» Problem details
Find the line in the entries below that contains "Answer as (x, y).". Repeat it exactly, and every line after it through the line that contains "度、消防系统实施全天候监测，并支持无线数据传输。 (180, 39)".

········

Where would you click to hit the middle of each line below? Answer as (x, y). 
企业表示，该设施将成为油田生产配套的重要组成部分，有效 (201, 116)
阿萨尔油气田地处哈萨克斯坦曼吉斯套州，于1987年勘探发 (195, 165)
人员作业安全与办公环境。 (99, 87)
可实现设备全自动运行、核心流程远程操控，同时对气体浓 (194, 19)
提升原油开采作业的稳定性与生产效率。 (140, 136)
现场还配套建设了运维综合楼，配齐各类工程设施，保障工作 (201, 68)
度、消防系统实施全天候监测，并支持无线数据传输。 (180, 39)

········

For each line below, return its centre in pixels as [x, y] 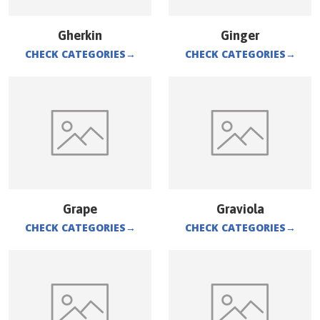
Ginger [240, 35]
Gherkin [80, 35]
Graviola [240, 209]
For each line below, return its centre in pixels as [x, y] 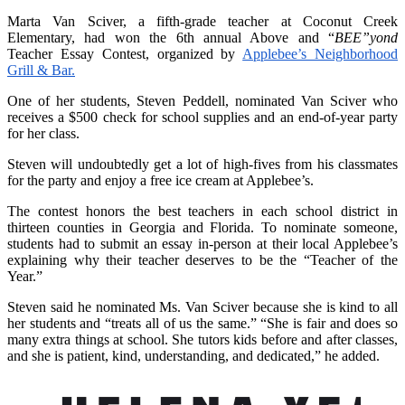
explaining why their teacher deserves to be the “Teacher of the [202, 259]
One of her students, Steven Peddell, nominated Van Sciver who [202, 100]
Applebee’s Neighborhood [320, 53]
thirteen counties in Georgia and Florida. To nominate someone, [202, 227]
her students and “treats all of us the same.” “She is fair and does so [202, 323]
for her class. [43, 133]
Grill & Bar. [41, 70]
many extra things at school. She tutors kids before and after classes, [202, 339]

········

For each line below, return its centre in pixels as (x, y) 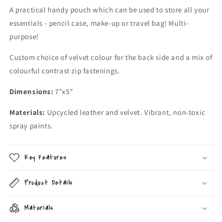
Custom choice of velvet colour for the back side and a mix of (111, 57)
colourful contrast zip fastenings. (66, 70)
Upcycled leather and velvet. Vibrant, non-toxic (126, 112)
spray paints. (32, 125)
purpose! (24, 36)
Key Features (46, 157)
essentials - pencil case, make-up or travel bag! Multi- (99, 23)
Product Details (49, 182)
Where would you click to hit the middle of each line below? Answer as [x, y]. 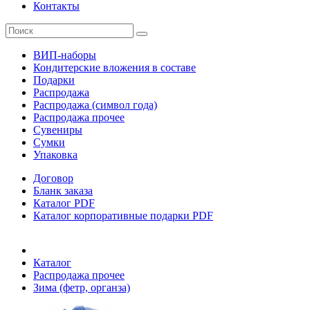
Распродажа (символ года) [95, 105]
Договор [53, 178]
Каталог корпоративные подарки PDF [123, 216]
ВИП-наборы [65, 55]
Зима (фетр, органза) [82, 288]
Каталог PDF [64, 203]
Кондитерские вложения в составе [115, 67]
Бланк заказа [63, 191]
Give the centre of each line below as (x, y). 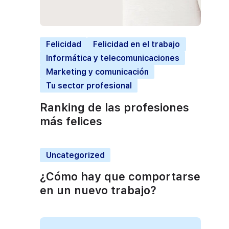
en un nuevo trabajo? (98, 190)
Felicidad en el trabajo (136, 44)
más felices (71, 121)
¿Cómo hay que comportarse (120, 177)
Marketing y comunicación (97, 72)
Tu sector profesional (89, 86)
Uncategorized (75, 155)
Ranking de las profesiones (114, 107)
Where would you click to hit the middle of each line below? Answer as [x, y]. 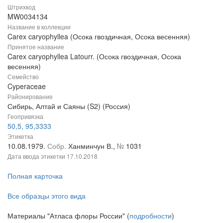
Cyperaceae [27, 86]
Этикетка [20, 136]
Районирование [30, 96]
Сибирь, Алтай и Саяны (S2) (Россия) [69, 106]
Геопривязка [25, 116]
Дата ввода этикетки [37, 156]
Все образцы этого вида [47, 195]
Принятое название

········

» Exercise result
Where would you click to hit the middle of each line below? Answer as (x, y). 
企业表示，该设施将成为油田生产配套的重要组成部分，有效 (201, 116)
阿萨尔油气田地处哈萨克斯坦曼吉斯套州，于1987年勘探发 (195, 165)
人员作业安全与办公环境。 (99, 87)
可实现设备全自动运行、核心流程远程操控，同时对气体浓 (194, 19)
提升原油开采作业的稳定性与生产效率。 (140, 136)
现场还配套建设了运维综合楼，配齐各类工程设施，保障工作 (201, 68)
度、消防系统实施全天候监测，并支持无线数据传输。 (180, 39)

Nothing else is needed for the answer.